In arithmetic sequences, the common difference is a crucial concept. It determines the amount you add to each term to get the next one. You can find it by subtracting any term from the succeeding one. For example, consider the sequence \(-75, -68, -61, -54, \dots\). Here, subtract -75 from -68 and find the **common difference** to be 7.

• This value, 7, remains constant throughout the sequence.
• Every time you move from one term to the next, you simply add this value.

The consistency of the common difference is what makes the sequence arithmetic. If you're ever unsure if a sequence is arithmetic, check if this difference is the same between all consecutive terms.

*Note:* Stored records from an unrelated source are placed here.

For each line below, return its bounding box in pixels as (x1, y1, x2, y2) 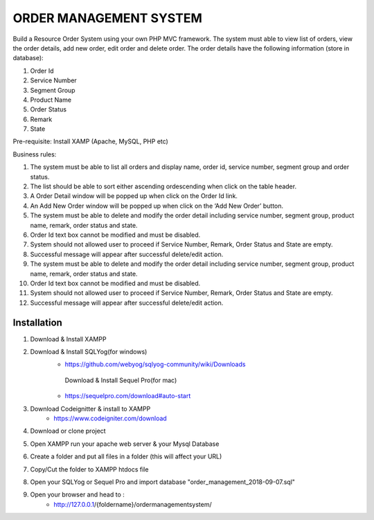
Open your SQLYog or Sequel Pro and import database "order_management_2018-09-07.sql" (30, 478, 296, 486)
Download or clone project (30, 427, 107, 436)
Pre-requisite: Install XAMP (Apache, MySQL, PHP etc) (12, 137, 169, 145)
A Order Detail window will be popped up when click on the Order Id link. (30, 192, 238, 200)
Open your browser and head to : (30, 490, 125, 499)
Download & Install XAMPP (30, 334, 107, 343)
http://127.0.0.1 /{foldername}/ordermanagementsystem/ (53, 500, 212, 508)
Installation (12, 316, 62, 328)
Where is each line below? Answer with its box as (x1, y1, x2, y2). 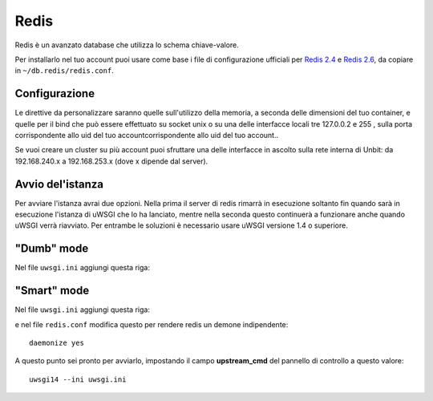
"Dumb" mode (14, 241, 89, 256)
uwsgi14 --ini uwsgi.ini (29, 375, 127, 384)
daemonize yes (29, 338, 84, 348)
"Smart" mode (14, 284, 90, 298)
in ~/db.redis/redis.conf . (14, 66, 114, 75)
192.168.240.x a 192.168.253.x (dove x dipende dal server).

An explicit formula allows you to find the nth term of an arithmetic sequence directly. You do not need to know the previous term, making calculations quick and straightforward. The formula looks like this: \[ a_n = a_1 + (n - 1) \, d \] where:

• \(a_1\) is the first term of the sequence.
• \(n\) is the term position you want to find.
• \(d\) is the common difference.

Let's apply it to our sequence. With \(a_1 = -75\) and \(d = 7\), the formula becomes:\[ a_n = -75 + (n - 1) \, 7 \]You can use this formula to find any term in the sequence without prior terms. Just plug in the value of \(n\).

A recursive formula defines each term of an arithmetic sequence by referring to the previous term. It is like a guiding step-by-step instruction. For an arithmetic sequence, the recursive formula is:\[a_n = a_{n-1} + d\]where:

• \(a_{n-1}\) is the term before \(a_n\).
• \(d\) is the common difference.

For our sequence, we substitute \(d = 7\), so the formula becomes: \[a_n = a_{n-1} + 7\] with \(a_1 = -75\).This formula is handy when you want to build a sequence iteratively. Start from \(a_1\) and keep adding 7 to find the next terms.

The nth term of an arithmetic sequence represents any position in the sequence without needing to list all the previous terms. You can use either the explicit formula or the recursive formula to find it.

• If you need the nth term quickly, the explicit formula is your best bet as it only requires knowledge of the sequence's first term and common difference.
• If you are generating terms sequentially, the recursive formula is more practical as it builds from the preceding term.

By having both formulas at your fingertips, you can tackle tasks and problems involving the nth term of arithmetic sequences efficiently. Remember in our example, using the explicit formula: \[ a_n = -75 + (n - 1) \, 7 \]allows you to compute any term directly, saving steps and making calculations faster.